SYDNEY, New South Wales, Australia — official series release — Daniel Kalisz/Getty Images AsiaPac photo —
Wildcard Marcos Ambrose has successfully made it to the finish line in his first V8 Supercars race after nine years racing NASCAR in the USA, finishing 20th in the Xbox Ford Falcon FG II.
The two-time category champion was philosophical about the result, which came after he made a mistake in qualifying and crashed, meaning he started down the back — but also meaning he had an entertaining race with his former Stone Brothers Racing teammate Russell Ingall.
“I certainly feel better about doing all these laps and I was disappointed with myself in qualifying when I clipped the wall.” Ambrose told Channel 7’s Mark Larkham. “I was trying to be a good boy out there, I was following my old mate Russell and we had a bit of a [tussle].”
“The biggest issue was the window net kept falling down and I had to keep putting that back up during the race. So I had my hands full there just trying to understand things, new car gremlins and all that.”
Ambrose, who returns to the V8 Supercars Championship full-time in 2015 with the newly-formed DJR Team Penske, must back up for a second 125km race this afternoon. With storm clouds brewing in western Sydney it may be his first wet race in years.
“I haven’t done much road racing either [lately],” he said. “It’s just great to be home and racing Supercars.
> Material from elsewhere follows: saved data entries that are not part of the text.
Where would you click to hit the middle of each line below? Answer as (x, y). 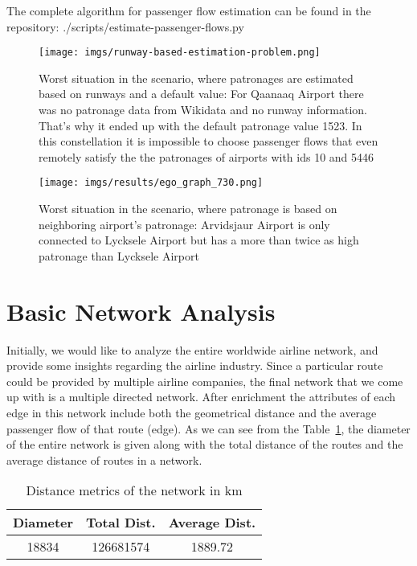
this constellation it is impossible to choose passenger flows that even (208, 141)
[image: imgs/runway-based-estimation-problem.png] (180, 53)
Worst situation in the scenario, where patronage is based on (188, 209)
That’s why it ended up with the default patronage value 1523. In (200, 125)
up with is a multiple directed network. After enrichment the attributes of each (201, 397)
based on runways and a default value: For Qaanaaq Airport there (201, 94)
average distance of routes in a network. (104, 459)
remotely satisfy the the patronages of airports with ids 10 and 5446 (206, 156)
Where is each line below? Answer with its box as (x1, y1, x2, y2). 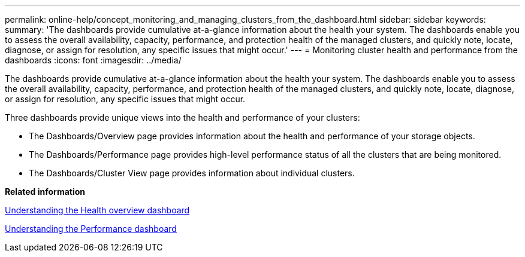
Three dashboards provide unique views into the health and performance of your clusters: (5, 112, 360, 123)
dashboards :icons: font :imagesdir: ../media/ (5, 55, 182, 65)
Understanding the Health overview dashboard (5, 205, 190, 215)
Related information (5, 186, 86, 197)
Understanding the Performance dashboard (5, 224, 177, 234)
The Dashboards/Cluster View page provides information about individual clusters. (29, 168, 355, 178)
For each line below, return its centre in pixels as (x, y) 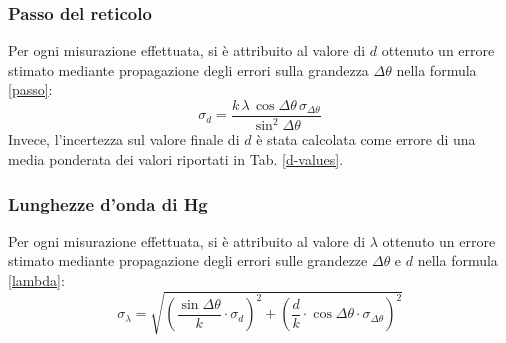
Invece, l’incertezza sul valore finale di (124, 139)
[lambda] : (36, 280)
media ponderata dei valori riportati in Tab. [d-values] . (176, 159)
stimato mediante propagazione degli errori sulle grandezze (188, 260)
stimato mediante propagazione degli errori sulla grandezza (188, 69)
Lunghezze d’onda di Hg (108, 203)
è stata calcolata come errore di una (366, 139)
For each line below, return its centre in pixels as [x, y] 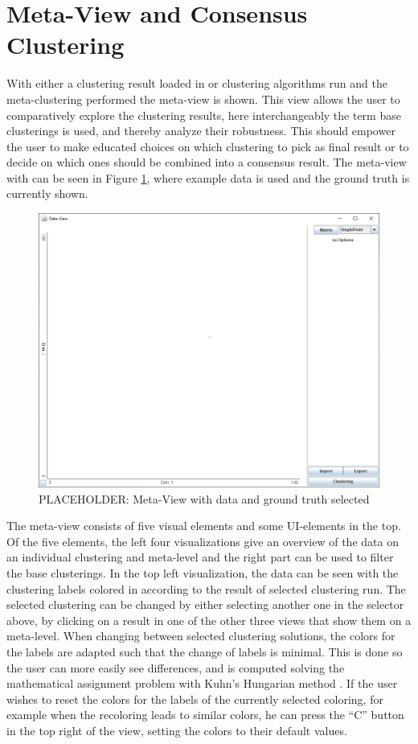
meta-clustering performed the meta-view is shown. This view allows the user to [203, 99]
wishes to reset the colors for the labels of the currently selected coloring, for [195, 699]
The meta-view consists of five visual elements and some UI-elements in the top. [204, 526]
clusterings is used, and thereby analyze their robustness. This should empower [201, 131]
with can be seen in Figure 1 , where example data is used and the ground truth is [208, 177]
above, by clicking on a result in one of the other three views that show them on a [209, 620]
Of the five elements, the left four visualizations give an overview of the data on [203, 541]
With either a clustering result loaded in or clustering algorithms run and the [197, 83]
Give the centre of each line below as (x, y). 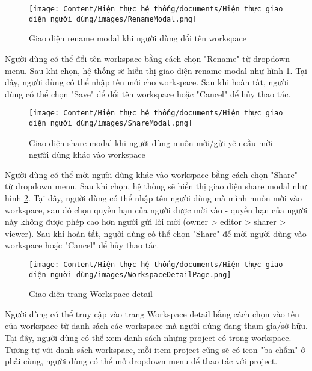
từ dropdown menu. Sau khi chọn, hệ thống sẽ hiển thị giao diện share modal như (156, 186)
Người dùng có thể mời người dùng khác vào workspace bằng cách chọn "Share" (151, 174)
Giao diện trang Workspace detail (91, 294)
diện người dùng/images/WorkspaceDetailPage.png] (130, 274)
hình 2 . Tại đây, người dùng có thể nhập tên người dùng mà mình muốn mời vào (153, 198)
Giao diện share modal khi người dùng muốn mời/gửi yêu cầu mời (151, 142)
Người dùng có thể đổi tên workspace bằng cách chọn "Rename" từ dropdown (147, 58)
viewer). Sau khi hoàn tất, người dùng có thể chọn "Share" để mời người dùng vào (156, 233)
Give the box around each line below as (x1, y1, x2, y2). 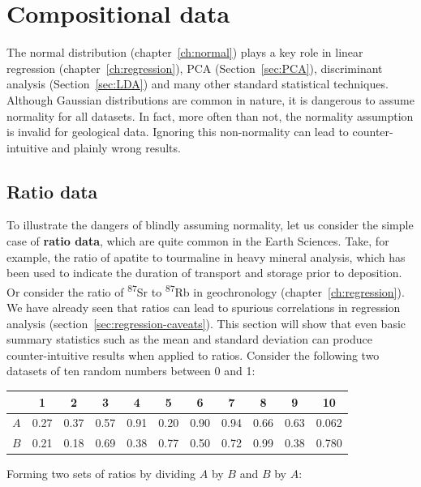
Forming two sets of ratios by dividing (6, 465, 196, 482)
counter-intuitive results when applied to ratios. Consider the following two (6, 346, 380, 363)
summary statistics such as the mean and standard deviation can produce (6, 331, 372, 348)
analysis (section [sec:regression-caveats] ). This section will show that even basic (6, 314, 406, 331)
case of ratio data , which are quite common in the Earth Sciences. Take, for (6, 233, 389, 250)
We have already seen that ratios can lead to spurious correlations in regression (6, 299, 401, 316)
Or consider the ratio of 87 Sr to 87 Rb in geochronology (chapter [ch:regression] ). (6, 280, 405, 300)
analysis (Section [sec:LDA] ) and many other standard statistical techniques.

Once I get more competitive I will feel better about it.”
Ambrose said he is looking forward to tomorrow afternoon’s 250 km championship finale.
“We will pick it up tomorrow and see if we can do better in that longer race.”
Ambrose said he had no doubt the quality of the championship had lifted in his absence and the New Generation V8 Supercars were a different experience to what he was was used to.
“I left winning and come back running 20th, so absolutely no doubt the game has picked up,” said Ambrose. “The cars are very different the way they set them up, so I have a lot ot learn. I feel like the car is kinda upside down for me; everywhere I need grip I’ve got none and everywhere I don’t need it I have got a lot.”